Thanks for your help!!


----------



## Daemonite (Mar 23, 2001)

Goto autozone pickup some quarts of 5w40 castrol synthetic and one STP S9911 filter and goto a generic place and have them use your parts.


----------



## CE (Jan 21, 2001)

*Re: 1st Oil Change for 08 Jetta (06valdosta)*

Few hundred miles ain't gonna mean nothing, and the first oil is then recorded at the dealer for a warranty, those quick lube places have been known and I've experienced it, make a simple oil change into a damaged engine....I've had one of my cars years ago, as i always ckheck other peoples work, i open the hood and the oil filler cap is off...anotehr time it was was underfilled, they rush it through and don't pay attention, not worth it, let the dealer do the first one, ain't oil free under the maintance plan? Do they still have that on VW, Audi does


----------



## 06valdosta (Jun 11, 2008)

*Re: 1st Oil Change for 08 Jetta (CE)*

A friend of mine had a Jetta in VA, and her oil changes were free. I'm in GA, and there was no mention of free oil changes here. I think I will just wait a few extra hundred miles and have it done at the dealer....just to be sure. 
Thanks for your help!


----------



## GT17V (Aug 7, 2001)

*Re: 1st Oil Change for 08 Jetta (06valdosta)*


_Quote, originally posted by *06valdosta* »_A friend of mine had a Jetta in VA, and her oil changes were free. I'm in GA, and there was no mention of free oil changes here.
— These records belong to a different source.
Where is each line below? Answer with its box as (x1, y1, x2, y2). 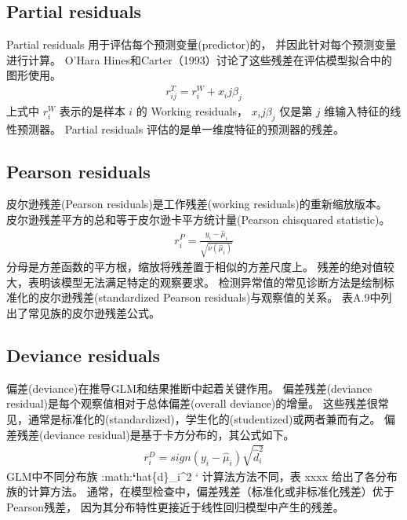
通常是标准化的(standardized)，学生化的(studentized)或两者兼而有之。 (27, 411, 381, 427)
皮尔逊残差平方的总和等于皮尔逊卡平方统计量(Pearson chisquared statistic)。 (6, 211, 391, 228)
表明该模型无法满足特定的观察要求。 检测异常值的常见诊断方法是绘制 (27, 273, 383, 290)
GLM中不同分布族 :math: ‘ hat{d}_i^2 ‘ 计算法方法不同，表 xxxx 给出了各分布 (6, 467, 398, 484)
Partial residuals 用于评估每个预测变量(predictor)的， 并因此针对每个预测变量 (6, 36, 397, 53)
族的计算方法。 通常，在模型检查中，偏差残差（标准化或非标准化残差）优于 (6, 483, 394, 500)
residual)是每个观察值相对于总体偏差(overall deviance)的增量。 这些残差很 (6, 395, 378, 412)
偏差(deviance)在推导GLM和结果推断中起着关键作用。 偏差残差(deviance (6, 379, 372, 396)
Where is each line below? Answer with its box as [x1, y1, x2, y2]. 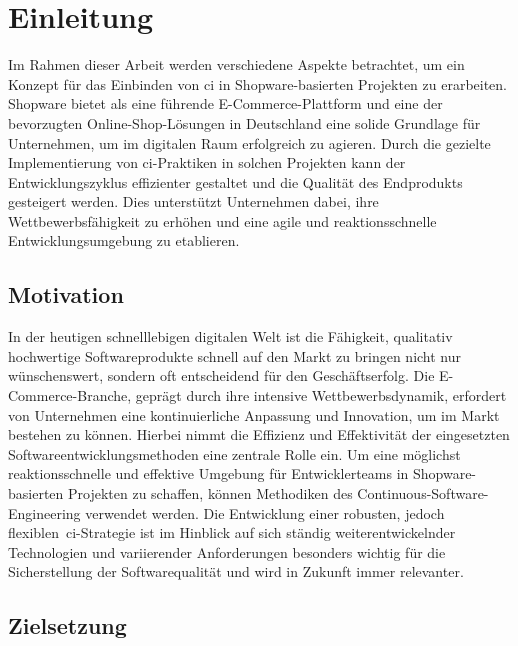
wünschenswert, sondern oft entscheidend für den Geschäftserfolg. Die [8, 365, 435, 386]
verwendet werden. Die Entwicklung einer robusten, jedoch [85, 502, 445, 523]
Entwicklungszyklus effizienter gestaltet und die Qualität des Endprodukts [8, 171, 463, 192]
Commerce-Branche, [8, 385, 132, 406]
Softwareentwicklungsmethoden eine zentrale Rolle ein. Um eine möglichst [8, 443, 461, 464]
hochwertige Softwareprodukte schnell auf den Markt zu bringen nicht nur [8, 345, 462, 366]
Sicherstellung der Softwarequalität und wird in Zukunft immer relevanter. [8, 561, 464, 582]
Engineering [8, 502, 81, 523]
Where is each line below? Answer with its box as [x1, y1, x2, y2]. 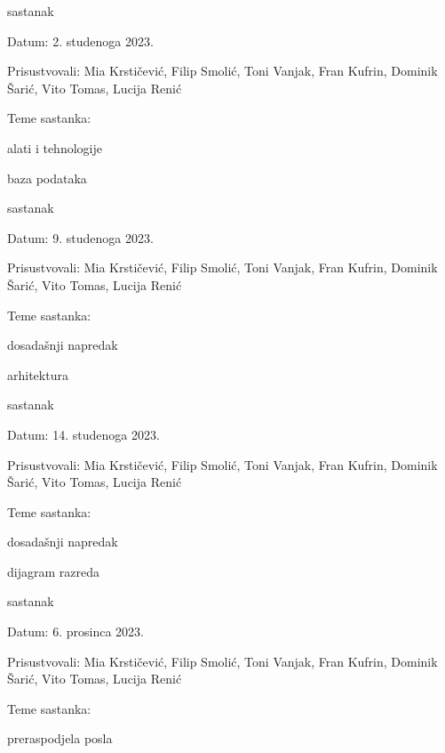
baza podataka [7, 168, 87, 187]
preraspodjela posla [7, 729, 113, 748]
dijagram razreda [7, 562, 99, 580]
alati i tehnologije [7, 138, 102, 157]
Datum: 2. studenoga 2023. [7, 31, 154, 50]
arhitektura [7, 365, 68, 384]
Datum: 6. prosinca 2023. [7, 622, 144, 641]
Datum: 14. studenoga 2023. [7, 425, 160, 443]

I think I will just wait a few extra hundred miles and have it done at the dealer....just to be sure. 
Thanks for your help!

The VW free maintenance plan was dropped in 2002 and is reappearing in 2009
back to the OP... get it done at the dealership or at a independent VW-specialist shop.


----------



## saaber2 (Jul 15, 2008)

*Re: 1st Oil Change for 08 Jetta (06valdosta)*

Avoid quick lube places like the plague! Beware cross threaded drain plugs, unlubricated filter housing o rings, possible no change of filter at all, and using wrong oil. 
In order of chances of doing the oil change right, I would:
1. Do it yourself
2. Take to a good independent vw shop (they can give you documentation of the oil change) plus it is nice to start a good relationship with someone really knowledgeable about your car in case you need to ask them Qs later
Here are some vw shops from the TDIclub forum FYI http://forums.tdiclub.com/showthread.php?t=130044
3. Take to the dealer
Also, like the above poster said, a few hundred miles will make no difference.



_Modified by saaber2 at 8:24 AM 9-1-2008_


----------